• **What to work on**: Every line below from the one with "Give the centre of each line below as (x, y)." through the one with "problems to one" should be retyped exactly, both ends included; no other lines and no pictures.

• **Saved data entries**:
---*---
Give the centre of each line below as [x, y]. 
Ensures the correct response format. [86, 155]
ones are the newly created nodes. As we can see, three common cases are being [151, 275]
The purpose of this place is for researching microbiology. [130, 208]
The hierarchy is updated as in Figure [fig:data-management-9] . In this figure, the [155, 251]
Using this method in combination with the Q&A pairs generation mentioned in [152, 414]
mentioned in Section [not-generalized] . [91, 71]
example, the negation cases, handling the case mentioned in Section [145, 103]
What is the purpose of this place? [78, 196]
---*---
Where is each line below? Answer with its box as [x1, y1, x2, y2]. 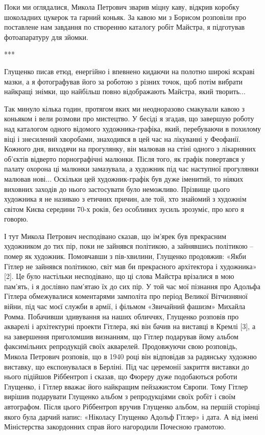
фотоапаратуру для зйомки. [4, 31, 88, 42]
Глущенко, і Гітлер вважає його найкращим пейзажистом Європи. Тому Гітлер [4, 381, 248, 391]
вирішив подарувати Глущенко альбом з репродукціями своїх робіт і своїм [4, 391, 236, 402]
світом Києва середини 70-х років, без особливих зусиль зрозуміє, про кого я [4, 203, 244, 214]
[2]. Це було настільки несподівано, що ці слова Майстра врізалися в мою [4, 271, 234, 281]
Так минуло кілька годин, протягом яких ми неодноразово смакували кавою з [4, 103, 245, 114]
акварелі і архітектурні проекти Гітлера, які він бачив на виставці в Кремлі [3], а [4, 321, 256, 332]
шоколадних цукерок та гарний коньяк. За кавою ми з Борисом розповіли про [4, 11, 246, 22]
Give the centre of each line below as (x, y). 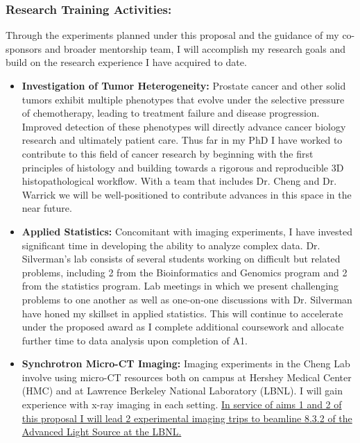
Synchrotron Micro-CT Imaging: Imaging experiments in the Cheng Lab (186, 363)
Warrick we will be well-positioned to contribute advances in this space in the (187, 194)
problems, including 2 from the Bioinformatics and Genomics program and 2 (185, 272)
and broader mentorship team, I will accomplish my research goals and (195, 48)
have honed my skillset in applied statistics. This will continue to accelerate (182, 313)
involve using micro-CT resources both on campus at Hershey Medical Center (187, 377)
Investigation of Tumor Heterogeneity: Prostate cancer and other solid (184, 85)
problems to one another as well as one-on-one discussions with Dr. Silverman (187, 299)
---*---
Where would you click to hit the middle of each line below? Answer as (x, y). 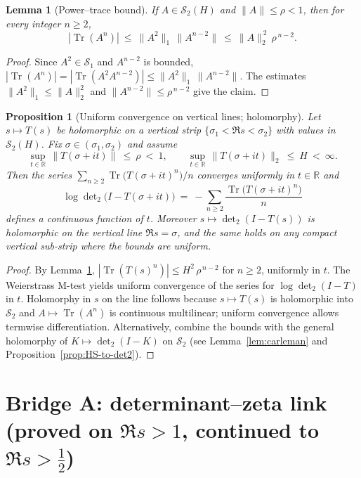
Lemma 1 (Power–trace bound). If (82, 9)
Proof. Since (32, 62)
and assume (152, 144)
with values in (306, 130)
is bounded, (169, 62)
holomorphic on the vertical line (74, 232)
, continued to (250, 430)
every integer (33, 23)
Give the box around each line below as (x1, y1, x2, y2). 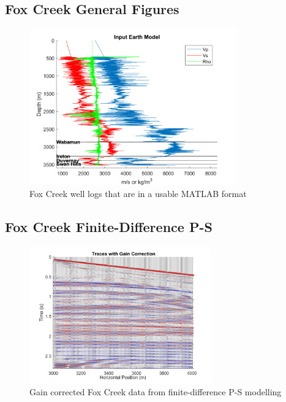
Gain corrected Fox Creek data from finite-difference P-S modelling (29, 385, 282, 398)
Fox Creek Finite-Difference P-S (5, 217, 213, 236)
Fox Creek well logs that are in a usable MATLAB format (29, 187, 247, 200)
---*---
• **Task response**:
Give the centre of each line below as (x, y). 
Synchrotron Micro-CT Imaging: Imaging experiments in the Cheng Lab (186, 363)
Warrick we will be well-positioned to contribute advances in this space in the (187, 194)
problems, including 2 from the Bioinformatics and Genomics program and 2 (185, 272)
and broader mentorship team, I will accomplish my research goals and (195, 48)
have honed my skillset in applied statistics. This will continue to accelerate (182, 313)
involve using micro-CT resources both on campus at Hershey Medical Center (187, 377)
Investigation of Tumor Heterogeneity: Prostate cancer and other solid (184, 85)
problems to one another as well as one-on-one discussions with Dr. Silverman (187, 299)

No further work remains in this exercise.